:: PROBLEM STATEMENT ::
A complete response lists each line of the data below that includes the word "which".

──────── THE DATA

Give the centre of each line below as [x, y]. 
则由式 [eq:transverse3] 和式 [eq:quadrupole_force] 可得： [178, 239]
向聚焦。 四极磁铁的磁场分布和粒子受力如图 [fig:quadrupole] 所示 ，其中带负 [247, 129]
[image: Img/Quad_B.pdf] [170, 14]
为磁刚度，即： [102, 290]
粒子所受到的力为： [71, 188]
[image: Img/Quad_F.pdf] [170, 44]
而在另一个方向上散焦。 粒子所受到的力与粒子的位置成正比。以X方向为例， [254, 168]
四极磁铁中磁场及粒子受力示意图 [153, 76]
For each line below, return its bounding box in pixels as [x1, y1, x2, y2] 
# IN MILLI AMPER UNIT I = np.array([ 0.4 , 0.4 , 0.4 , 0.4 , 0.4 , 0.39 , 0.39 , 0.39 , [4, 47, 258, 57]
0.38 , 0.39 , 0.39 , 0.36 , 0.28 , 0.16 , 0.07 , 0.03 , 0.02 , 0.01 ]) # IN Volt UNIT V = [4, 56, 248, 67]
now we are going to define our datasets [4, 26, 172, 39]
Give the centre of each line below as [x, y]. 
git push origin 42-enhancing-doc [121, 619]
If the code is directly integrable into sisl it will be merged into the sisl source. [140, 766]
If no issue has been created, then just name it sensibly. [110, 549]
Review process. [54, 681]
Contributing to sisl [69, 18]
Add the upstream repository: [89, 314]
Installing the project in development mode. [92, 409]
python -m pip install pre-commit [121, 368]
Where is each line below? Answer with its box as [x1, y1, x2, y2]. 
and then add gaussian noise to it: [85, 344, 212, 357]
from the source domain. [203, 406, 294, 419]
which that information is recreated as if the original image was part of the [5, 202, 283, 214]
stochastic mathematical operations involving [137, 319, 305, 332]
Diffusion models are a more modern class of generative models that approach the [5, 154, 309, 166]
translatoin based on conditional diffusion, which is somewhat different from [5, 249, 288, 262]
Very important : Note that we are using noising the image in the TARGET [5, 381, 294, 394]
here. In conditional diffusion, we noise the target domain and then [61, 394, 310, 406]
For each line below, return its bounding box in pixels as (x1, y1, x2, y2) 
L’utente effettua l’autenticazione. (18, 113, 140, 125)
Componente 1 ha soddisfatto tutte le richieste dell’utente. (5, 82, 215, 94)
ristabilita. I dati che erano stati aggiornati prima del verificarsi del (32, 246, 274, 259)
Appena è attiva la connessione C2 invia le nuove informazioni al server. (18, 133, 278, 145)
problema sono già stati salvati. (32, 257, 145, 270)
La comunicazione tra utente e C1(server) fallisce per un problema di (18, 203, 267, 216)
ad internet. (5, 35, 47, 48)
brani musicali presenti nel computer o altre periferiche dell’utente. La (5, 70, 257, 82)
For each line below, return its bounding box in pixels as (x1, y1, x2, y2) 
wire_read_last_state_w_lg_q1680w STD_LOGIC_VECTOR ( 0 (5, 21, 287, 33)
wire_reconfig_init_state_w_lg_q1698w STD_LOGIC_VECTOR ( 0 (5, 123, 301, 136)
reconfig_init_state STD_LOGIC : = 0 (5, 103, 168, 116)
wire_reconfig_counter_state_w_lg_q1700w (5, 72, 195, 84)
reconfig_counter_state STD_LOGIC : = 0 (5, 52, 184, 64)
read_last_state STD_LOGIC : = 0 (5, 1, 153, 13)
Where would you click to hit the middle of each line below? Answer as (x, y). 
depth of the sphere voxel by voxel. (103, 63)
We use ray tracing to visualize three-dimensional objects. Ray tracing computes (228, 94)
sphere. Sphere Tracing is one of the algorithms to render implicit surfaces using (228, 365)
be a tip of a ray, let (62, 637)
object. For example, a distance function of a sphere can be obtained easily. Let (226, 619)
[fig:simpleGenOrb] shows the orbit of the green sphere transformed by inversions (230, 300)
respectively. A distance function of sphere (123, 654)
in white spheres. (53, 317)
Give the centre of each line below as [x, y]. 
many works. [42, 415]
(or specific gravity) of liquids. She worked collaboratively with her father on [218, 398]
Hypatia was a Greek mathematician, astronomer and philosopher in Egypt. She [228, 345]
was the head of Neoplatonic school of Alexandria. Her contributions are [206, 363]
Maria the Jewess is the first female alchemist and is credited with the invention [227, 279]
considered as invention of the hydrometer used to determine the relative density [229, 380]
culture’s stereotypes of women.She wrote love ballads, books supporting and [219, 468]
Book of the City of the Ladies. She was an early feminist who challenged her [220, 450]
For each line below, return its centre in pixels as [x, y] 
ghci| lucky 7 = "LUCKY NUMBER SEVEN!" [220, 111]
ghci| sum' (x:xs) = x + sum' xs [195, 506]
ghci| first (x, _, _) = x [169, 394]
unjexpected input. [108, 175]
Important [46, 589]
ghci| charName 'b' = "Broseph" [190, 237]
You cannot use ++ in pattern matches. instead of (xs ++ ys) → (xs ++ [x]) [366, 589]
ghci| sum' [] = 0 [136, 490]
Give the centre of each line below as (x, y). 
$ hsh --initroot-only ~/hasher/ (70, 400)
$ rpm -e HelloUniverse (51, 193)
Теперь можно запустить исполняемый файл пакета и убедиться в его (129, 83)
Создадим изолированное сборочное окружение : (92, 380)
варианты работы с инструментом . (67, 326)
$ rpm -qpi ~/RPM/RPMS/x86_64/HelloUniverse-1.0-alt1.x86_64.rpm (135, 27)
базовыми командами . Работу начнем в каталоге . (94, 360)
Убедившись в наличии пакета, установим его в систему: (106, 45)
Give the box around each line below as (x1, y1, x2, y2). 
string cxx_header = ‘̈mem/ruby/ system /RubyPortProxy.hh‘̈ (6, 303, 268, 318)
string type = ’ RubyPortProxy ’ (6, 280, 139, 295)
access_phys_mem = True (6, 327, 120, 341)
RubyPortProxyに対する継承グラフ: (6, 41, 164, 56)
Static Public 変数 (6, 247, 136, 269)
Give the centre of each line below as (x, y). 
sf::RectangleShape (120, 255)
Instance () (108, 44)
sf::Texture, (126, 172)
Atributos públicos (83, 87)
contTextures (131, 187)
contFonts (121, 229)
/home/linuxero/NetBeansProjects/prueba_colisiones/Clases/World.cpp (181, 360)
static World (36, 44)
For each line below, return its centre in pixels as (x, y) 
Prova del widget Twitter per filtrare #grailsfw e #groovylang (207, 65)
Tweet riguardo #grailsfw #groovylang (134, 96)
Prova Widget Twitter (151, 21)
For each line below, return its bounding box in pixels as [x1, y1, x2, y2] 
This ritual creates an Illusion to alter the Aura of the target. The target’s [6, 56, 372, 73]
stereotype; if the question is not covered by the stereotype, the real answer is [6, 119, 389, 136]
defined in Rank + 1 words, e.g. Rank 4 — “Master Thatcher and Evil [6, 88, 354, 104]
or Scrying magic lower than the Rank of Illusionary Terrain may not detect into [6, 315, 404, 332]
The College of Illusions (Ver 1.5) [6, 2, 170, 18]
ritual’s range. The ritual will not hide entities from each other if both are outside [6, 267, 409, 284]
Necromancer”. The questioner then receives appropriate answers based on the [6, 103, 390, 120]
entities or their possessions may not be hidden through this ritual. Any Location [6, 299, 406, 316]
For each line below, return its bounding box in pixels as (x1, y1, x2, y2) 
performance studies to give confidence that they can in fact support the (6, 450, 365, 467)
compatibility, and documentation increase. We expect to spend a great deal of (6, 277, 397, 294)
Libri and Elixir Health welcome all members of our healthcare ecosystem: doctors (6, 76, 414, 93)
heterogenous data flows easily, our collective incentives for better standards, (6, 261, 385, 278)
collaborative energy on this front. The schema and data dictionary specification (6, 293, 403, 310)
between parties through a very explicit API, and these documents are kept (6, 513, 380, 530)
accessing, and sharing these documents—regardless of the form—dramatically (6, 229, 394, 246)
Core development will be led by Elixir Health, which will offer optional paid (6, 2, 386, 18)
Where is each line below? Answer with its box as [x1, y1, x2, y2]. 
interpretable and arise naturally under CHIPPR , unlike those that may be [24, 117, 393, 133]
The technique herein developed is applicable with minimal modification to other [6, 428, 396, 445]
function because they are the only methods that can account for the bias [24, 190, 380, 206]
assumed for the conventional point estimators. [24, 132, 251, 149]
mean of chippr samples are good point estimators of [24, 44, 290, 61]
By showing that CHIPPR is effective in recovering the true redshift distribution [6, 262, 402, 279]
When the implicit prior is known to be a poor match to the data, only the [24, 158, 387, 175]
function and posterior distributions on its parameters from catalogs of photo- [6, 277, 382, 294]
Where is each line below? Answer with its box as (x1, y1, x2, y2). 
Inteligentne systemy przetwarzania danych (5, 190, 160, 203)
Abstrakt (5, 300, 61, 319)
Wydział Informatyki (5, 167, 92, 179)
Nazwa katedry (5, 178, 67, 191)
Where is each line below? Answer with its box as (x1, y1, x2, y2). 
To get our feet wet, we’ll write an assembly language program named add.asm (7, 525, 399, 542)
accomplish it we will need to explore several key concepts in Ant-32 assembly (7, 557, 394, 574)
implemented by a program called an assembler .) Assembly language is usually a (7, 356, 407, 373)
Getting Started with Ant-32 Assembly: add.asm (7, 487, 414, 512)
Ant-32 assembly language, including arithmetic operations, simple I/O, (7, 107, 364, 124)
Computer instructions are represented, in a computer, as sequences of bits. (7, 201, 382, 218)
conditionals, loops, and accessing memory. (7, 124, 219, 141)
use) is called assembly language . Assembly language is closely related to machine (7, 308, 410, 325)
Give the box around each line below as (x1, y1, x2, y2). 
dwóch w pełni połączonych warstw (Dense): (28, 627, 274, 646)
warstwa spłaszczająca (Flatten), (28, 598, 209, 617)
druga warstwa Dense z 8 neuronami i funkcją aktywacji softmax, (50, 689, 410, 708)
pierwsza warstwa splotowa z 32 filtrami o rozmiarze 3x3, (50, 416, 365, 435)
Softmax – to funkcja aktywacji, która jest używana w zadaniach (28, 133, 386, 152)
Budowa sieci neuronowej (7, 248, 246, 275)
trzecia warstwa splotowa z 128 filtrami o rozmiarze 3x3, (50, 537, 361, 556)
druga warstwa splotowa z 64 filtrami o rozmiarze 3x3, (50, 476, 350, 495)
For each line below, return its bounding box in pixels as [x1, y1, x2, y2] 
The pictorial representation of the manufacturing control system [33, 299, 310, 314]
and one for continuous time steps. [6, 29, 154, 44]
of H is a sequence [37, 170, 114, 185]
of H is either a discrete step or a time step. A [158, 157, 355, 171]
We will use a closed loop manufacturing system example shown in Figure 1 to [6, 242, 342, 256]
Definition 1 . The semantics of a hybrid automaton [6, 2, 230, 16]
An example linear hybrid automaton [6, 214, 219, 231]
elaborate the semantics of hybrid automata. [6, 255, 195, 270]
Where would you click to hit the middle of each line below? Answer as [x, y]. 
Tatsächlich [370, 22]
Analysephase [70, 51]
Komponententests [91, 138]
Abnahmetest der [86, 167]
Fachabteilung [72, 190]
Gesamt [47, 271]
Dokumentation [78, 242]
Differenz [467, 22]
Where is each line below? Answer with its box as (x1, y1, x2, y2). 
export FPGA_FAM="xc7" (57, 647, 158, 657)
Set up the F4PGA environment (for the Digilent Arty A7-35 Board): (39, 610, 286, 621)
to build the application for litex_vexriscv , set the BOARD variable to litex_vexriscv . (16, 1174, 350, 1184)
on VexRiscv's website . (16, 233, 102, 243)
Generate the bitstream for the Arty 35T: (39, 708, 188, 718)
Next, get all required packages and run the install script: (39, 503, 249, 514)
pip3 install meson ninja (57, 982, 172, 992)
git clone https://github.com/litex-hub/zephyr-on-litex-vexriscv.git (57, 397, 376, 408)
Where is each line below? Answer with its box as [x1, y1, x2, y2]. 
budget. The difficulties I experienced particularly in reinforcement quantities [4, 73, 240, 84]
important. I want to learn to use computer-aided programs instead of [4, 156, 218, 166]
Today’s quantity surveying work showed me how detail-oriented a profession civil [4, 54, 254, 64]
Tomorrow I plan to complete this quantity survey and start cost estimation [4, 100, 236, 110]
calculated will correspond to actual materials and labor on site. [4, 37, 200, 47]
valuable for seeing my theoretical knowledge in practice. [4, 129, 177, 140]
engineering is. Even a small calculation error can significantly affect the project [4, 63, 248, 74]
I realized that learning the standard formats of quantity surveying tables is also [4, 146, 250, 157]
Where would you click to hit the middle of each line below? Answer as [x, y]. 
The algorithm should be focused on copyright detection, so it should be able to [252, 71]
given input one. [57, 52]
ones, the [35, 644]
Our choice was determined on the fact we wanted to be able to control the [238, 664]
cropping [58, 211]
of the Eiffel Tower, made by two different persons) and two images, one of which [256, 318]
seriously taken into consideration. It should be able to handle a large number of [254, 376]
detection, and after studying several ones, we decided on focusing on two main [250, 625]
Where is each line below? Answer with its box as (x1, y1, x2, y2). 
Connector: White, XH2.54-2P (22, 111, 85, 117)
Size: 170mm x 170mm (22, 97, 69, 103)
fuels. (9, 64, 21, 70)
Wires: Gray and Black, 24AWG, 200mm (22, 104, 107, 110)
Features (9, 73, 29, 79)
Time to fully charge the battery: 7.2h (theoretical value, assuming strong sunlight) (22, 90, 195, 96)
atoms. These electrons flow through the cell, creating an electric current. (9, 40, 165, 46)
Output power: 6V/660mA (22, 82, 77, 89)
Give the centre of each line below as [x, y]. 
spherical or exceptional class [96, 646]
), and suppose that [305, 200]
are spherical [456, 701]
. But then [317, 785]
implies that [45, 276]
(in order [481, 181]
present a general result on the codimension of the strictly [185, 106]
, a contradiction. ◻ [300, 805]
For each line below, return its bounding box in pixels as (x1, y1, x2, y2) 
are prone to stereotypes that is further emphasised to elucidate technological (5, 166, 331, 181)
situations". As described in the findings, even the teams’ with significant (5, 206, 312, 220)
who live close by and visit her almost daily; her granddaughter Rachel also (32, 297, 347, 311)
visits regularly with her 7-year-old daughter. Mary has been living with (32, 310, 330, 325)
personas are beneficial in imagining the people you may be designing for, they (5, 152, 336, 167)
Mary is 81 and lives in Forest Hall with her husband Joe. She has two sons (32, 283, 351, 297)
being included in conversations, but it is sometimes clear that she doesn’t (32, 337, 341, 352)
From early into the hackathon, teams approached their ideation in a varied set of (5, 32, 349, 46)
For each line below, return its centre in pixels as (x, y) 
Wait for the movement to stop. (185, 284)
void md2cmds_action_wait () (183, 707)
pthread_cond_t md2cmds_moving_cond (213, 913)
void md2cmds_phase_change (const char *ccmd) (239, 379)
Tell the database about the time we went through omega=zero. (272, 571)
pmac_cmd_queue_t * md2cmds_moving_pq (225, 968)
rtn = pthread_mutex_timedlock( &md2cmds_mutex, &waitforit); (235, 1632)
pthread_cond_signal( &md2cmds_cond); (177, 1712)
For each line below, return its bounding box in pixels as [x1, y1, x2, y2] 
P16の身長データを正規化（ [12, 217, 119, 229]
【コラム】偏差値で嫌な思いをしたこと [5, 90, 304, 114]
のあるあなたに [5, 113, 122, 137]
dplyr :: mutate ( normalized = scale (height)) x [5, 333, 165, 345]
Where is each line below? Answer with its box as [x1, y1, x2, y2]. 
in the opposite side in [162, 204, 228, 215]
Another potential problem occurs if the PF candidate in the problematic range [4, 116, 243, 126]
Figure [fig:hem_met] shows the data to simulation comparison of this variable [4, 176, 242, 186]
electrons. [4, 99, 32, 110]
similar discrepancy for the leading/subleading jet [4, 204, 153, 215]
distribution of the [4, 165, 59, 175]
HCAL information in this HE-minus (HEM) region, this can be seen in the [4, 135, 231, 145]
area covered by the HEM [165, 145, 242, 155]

────────────────

:: PROBLEM SOLUTION ::
which that information is recreated as if the original image was part of the [5, 202, 283, 214]
translatoin based on conditional diffusion, which is somewhat different from [5, 249, 288, 262]
Core development will be led by Elixir Health, which will offer optional paid (6, 2, 386, 18)
of the Eiffel Tower, made by two different persons) and two images, one of which [256, 318]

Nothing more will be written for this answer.